未来工具开发的一个重要领域将是对具有完整细胞空间定位的组织进行基因组层面的分析,从而在组织层面上对细胞进行基因组分析。

Illumina公司的基本观点直接明确:生物十分复杂,为了揭示生物复杂性并借此对人类医学产生重要影响,需要大幅提升试验规模、大量削减每次试验的成本。某种程度上,这种理念成功了。

20年来,Illumina通过大力发展小型化多重分析,为基因组学革命注入了动力。无论是一开始的阵列,还是现在的新一代基因测序,都在纳米级别的实验中并列进行了数十亿次分析。这些工具及其应用为实现精准医疗带来希望,正在彻底改变整个医疗领域的实践。

2011年底推出了非侵入性产前检测,仅仅过了六年,每年检测数就高达200多万次。通过活组织检查或游离细胞分析进行肿瘤测序的方法正在改变癌症的诊断和治疗。改变已经足够明显,2018年首次批准了以肿瘤遗传特征(NTRK基因融合)而非传统的癌症起源界定(肺癌、结肠癌等)为基础的治疗型药物。

然而二十年后,精准医疗在很大程度上仍然只是希望。生物仍然非常复杂。似乎每当我们解开了其中的一部分复杂性时,就会发现更大范围的复杂性。

当我们开始了解某一特定基因的功能时,我们就需要了解该基因的网络,了解其RNA和蛋白质的翻译后修饰及其综合细胞调节机制,才有可能提出我们真正想问的问题:上述所有因素如何作用于疾病。

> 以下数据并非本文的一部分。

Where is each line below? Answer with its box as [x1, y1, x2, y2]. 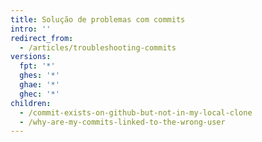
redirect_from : [10, 33, 74, 43]
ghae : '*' [19, 80, 60, 90]
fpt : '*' [19, 61, 56, 71]
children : [10, 98, 52, 108]
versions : [10, 52, 52, 62]
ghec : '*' [19, 89, 60, 99]
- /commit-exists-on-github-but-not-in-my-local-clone [19, 107, 253, 118]
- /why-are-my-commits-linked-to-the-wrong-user [19, 117, 226, 127]
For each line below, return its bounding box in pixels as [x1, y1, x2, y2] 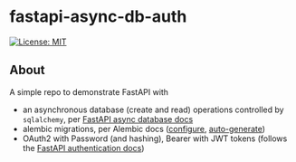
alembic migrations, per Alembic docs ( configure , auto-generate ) [22, 123, 265, 134]
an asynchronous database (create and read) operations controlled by [22, 104, 284, 115]
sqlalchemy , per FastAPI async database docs [22, 113, 194, 124]
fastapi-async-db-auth [9, 6, 187, 27]
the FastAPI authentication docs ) [22, 142, 145, 153]
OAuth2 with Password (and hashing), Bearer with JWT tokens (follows [22, 133, 288, 144]
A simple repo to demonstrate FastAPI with [9, 86, 169, 97]
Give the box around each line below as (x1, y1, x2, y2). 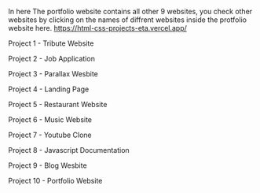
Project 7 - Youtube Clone (8, 130, 92, 139)
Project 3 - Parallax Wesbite (8, 69, 98, 78)
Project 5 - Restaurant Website (8, 100, 108, 109)
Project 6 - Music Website (8, 115, 93, 124)
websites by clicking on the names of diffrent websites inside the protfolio (8, 15, 247, 24)
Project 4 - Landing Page (8, 84, 90, 94)
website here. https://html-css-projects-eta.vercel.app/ (8, 24, 187, 32)
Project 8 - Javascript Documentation (8, 146, 130, 154)
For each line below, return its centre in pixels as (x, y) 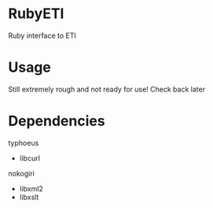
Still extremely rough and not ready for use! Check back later (107, 89)
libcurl (30, 158)
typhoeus (24, 143)
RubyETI (36, 14)
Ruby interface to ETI (42, 35)
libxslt (29, 197)
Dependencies (57, 121)
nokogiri (22, 173)
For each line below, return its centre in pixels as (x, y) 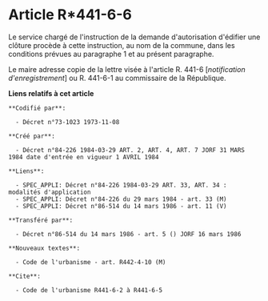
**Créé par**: (32, 136)
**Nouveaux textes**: (44, 248)
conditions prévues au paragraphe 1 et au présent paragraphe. (111, 54)
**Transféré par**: (41, 220)
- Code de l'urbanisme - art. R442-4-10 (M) (91, 262)
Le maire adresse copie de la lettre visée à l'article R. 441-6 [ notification (127, 69)
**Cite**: (25, 276)
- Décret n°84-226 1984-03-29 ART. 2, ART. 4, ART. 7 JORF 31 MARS (130, 150)
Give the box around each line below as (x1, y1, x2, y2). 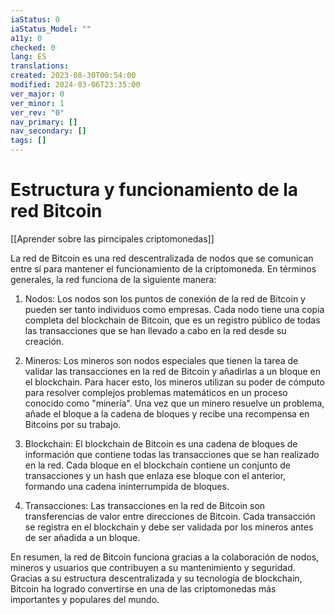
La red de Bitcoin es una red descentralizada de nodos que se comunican (10, 252, 314, 264)
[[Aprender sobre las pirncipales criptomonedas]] (10, 232, 215, 245)
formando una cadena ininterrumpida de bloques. (24, 480, 230, 492)
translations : (10, 61, 70, 71)
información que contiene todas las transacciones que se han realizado (24, 448, 320, 460)
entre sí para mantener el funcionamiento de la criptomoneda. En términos (10, 262, 317, 275)
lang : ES (10, 52, 47, 62)
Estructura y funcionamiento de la (10, 179, 299, 201)
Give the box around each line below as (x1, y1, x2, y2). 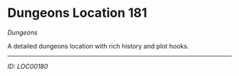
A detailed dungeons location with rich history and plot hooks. (7, 42, 190, 50)
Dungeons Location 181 (7, 5, 147, 21)
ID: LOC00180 (7, 62, 48, 70)
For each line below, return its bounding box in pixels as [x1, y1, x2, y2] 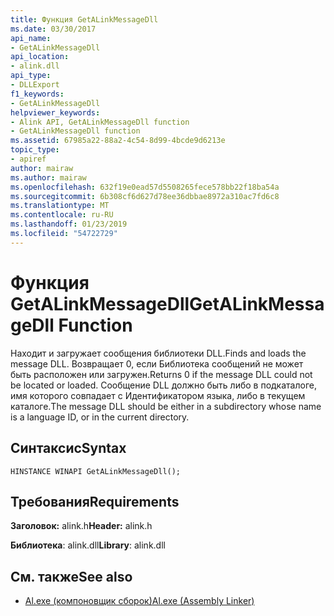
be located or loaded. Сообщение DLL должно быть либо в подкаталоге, [10, 379, 317, 391]
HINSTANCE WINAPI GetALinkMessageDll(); [10, 466, 182, 476]
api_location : [10, 52, 70, 62]
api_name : [10, 33, 52, 43]
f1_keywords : [10, 89, 65, 99]
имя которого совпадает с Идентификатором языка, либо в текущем [10, 389, 306, 401]
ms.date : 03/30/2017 [10, 24, 97, 34]
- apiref [10, 154, 47, 164]
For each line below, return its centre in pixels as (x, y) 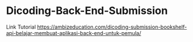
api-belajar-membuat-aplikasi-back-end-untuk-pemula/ (74, 33)
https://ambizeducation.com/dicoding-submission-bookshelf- (112, 27)
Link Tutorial (21, 27)
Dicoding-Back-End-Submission (87, 11)
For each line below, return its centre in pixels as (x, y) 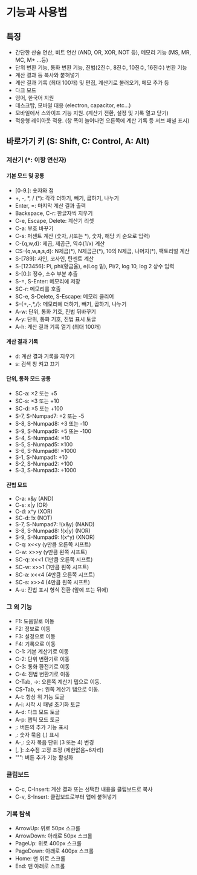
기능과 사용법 (37, 12)
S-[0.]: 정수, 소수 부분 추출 (46, 274)
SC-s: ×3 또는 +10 (37, 401)
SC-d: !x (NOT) (34, 518)
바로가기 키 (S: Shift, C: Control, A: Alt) (78, 141)
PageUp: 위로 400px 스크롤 (48, 844)
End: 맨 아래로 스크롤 (40, 866)
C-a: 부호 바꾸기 (34, 228)
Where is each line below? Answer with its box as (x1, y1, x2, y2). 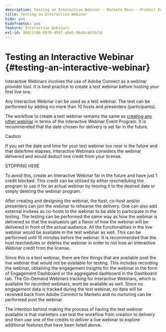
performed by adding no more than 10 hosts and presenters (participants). (5, 103, 157, 109)
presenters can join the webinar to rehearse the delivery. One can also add (5, 203, 157, 209)
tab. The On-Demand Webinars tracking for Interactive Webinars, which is (5, 275, 156, 282)
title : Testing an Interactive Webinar (5, 12, 87, 17)
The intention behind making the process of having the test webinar (5, 306, 143, 312)
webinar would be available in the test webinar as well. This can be (5, 229, 141, 235)
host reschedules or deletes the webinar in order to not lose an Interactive (5, 240, 156, 246)
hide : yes (5, 16, 26, 21)
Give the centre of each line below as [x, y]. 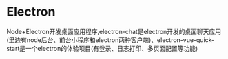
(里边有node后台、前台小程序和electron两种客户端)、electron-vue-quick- [111, 40]
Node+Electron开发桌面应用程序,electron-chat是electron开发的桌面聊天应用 [114, 31]
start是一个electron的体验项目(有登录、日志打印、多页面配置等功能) [102, 48]
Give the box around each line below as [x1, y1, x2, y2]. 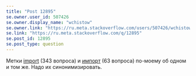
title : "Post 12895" [6, 8, 57, 15]
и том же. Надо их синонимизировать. [6, 63, 102, 70]
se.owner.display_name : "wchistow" [6, 19, 93, 25]
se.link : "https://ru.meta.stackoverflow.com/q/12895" [6, 30, 142, 36]
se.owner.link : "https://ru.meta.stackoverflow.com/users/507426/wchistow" [6, 25, 194, 31]
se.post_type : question [6, 42, 64, 47]
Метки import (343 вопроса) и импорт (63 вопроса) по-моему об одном [6, 57, 187, 64]
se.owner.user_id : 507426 [6, 14, 69, 20]
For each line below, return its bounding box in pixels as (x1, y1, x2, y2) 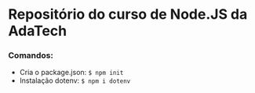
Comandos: (8, 50, 53, 61)
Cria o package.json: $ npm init (19, 68, 124, 77)
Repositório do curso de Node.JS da (8, 5, 248, 23)
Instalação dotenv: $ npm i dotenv (19, 76, 131, 85)
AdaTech (8, 22, 67, 40)
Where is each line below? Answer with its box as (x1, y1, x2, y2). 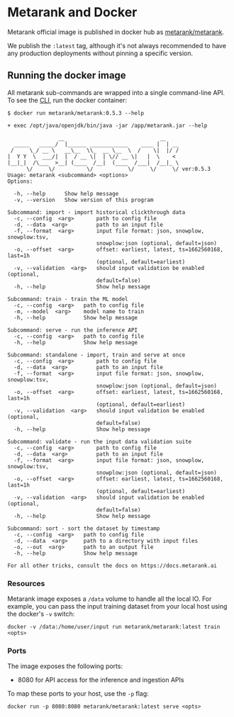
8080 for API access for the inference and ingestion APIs (17, 676, 184, 684)
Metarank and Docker (7, 4, 138, 21)
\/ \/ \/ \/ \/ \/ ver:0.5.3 (26, 165, 211, 172)
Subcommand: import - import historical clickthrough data (7, 208, 186, 216)
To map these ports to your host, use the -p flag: (7, 689, 149, 698)
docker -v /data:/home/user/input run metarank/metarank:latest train (7, 623, 221, 631)
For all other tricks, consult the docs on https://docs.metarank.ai (7, 562, 218, 569)
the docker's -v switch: (7, 610, 75, 619)
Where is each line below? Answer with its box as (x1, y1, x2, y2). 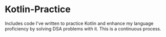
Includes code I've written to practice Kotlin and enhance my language (5, 20, 154, 26)
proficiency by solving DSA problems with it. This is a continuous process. (5, 25, 162, 31)
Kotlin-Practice (5, 4, 71, 15)
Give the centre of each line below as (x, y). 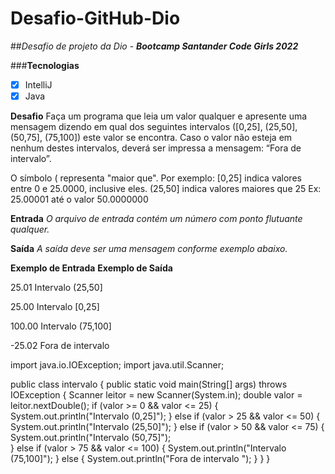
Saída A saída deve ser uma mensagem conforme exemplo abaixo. (149, 249)
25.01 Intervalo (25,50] (56, 288)
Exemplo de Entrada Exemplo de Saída (91, 268)
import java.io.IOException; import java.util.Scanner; (117, 365)
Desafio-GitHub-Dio (95, 18)
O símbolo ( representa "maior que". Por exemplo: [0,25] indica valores (156, 178)
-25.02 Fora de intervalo (60, 346)
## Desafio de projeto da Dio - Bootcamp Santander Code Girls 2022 (154, 46)

将整个人类基因组的测序成本从超过10亿美元降至1000美元以下,推动我们在这个还远没有答完的难题上取得了巨大进步。如果将成本降至100美元,会有更多发现;然而,这些发现将是增补性的而非革命性的。科学家在拓宽人类知识库的过程中,要求他们使用的工具采用了正交法,具有新功能。我们认为有两种方法符合该标准:分辨率的显著提升、曾经独立的学科和能力进行整合。

分辨率革命:单细胞基因组学

直到前不久,基因组学还一直依赖于大块组织样本的分析。虽然这种方式可以回答一些重要问题,但忽略了关键的生物信息。任何活组织检查都包含多种细胞类型。

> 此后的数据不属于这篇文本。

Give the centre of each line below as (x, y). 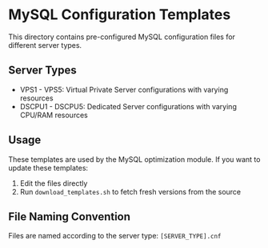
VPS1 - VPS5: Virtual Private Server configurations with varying (124, 89)
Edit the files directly (54, 183)
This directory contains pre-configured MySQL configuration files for (122, 37)
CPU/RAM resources (54, 115)
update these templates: (48, 167)
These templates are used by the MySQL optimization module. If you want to (134, 159)
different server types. (45, 45)
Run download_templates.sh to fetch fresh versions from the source (130, 191)
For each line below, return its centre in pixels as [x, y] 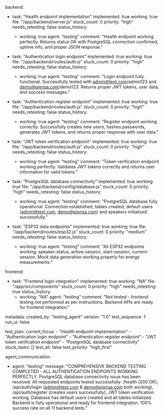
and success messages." [45, 92]
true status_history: [32, 291]
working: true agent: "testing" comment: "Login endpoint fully [82, 76]
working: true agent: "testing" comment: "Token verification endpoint [89, 161]
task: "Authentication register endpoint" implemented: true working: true [85, 102]
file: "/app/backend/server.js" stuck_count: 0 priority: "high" [73, 22]
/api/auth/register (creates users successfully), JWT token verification [83, 392]
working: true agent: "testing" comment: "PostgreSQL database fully [89, 201]
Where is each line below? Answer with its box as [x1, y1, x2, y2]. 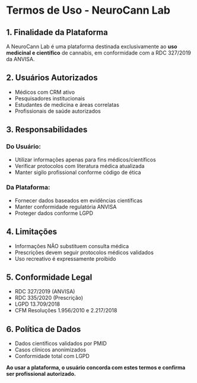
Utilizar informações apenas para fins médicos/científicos [14, 156, 156, 163]
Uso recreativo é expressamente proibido [14, 255, 116, 262]
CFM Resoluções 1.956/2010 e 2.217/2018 [14, 307, 117, 314]
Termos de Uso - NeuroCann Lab [6, 4, 171, 17]
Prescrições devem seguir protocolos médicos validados [14, 249, 154, 256]
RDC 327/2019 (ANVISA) [14, 288, 75, 295]
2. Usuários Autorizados [6, 72, 98, 83]
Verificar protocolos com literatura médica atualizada [14, 162, 145, 169]
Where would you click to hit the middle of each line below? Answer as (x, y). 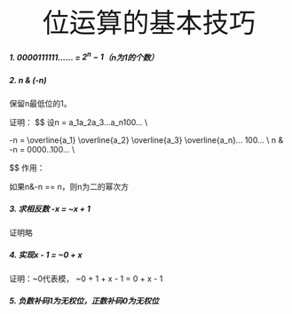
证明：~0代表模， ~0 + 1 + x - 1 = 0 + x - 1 (86, 279)
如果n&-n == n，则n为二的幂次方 (69, 187)
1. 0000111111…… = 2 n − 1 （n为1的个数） (84, 56)
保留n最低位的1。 (40, 103)
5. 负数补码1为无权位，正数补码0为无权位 (84, 301)
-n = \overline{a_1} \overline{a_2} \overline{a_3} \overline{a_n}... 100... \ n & (146, 140)
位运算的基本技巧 (149, 22)
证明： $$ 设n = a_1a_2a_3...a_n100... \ (79, 122)
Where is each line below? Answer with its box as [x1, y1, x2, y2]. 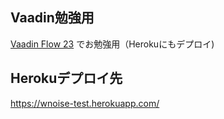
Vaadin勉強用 [10, 9, 95, 27]
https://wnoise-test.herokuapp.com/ [10, 97, 160, 109]
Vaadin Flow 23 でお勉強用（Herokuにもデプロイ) [10, 38, 215, 50]
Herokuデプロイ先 [10, 70, 123, 87]
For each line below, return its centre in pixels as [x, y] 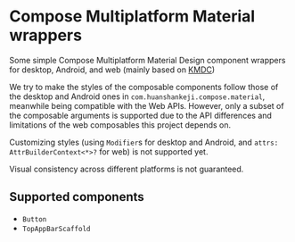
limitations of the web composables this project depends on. [120, 125]
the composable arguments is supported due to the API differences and [140, 115]
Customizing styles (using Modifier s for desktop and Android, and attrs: [144, 142]
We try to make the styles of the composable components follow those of [144, 87]
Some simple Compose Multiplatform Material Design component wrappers [147, 60]
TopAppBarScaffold [56, 229]
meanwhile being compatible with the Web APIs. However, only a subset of [147, 105]
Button [34, 219]
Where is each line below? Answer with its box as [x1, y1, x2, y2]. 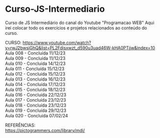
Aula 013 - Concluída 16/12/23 [5, 76, 66, 82]
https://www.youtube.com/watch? [23, 39, 91, 45]
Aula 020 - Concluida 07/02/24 [5, 112, 69, 118]
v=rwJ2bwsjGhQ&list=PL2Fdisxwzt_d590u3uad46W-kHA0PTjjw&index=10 [5, 45, 156, 51]
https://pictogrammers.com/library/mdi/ [5, 127, 85, 133]
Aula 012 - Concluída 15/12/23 [5, 71, 66, 77]
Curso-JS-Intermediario [5, 3, 105, 15]
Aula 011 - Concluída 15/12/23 [5, 65, 65, 72]
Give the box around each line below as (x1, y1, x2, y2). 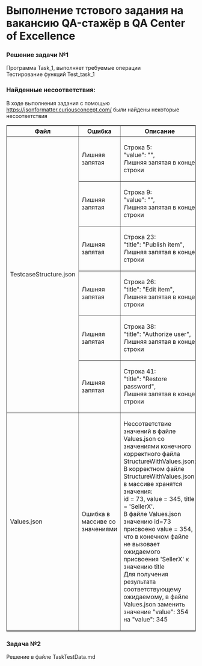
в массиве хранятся (123, 479, 183, 488)
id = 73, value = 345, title (123, 494, 195, 503)
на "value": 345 (123, 615, 168, 623)
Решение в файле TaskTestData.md (6, 653, 96, 661)
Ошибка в (81, 509, 110, 518)
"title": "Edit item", (123, 285, 175, 293)
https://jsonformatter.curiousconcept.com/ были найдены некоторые (6, 106, 180, 113)
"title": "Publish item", (123, 240, 185, 249)
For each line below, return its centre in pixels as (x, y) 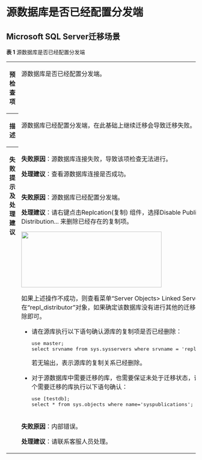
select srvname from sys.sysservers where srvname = (105, 349)
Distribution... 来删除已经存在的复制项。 (77, 221)
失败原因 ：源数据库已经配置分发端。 (73, 197)
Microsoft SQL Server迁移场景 (63, 36)
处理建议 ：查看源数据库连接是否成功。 (76, 174)
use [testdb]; (51, 399)
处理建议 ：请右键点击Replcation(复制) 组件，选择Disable (101, 212)
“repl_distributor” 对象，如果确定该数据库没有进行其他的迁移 (112, 307)
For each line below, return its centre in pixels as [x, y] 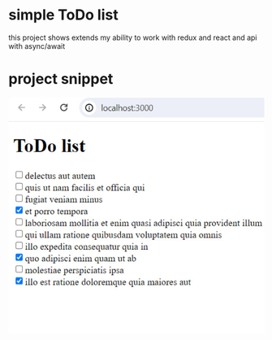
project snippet [61, 79]
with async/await [37, 46]
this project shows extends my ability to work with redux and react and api [133, 37]
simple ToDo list [64, 15]
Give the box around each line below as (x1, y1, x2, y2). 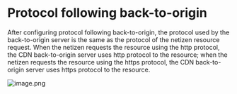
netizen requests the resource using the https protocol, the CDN (7, 58, 195, 66)
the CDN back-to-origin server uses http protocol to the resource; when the (7, 51, 228, 59)
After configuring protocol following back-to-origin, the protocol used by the (7, 28, 230, 36)
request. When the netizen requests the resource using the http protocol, (7, 43, 221, 51)
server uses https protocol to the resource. (25, 65, 151, 74)
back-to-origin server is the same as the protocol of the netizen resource (7, 35, 220, 43)
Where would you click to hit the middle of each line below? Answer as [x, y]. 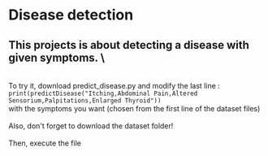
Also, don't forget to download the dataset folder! [91, 126]
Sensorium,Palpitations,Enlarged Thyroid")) [85, 101]
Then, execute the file [45, 143]
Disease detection [71, 15]
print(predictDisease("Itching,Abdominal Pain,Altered [103, 93]
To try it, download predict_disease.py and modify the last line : [115, 86]
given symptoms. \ [57, 57]
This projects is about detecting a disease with [129, 45]

人们已经知道(而且还在计数)有200余种人体细胞类型。把样本中所有细胞混在一起进行整体分析会导致不同细胞的功能被混为一谈,也会忽略不同细胞类型的比例差异。这种分析只能揭示最明显的信息。单细胞基因组学——能够在全基因组范围内单独分析每个细胞——为我们了解生物复杂性提供了有力的透镜。

10x Genomics(以及其他公司)正在开创单细胞基因组学的新方法,扩展可以在单细胞水平上进行的分析类型,包括DNA测序、RNA分析、表观遗传学和免疫学等。由于这类平台意义重大且发展迅猛,在整个研究生态中的应用也愈加广泛,今后必将开发出更多单细胞分析的应用方式。

单细胞基因组学在细胞层面的洞察力才开始真正展示出这种方法的力量;例如,新发现了一种罕见的呼吸道细胞类型(肺离子细胞),这种细胞被认为在囊性纤维化中发挥了重要作用。

即便如此,甚至还有其它方面的信息可以强化实验——这些细胞在组织中的位置和相互作用。这类空间信息对于理解某些疾病至关重要。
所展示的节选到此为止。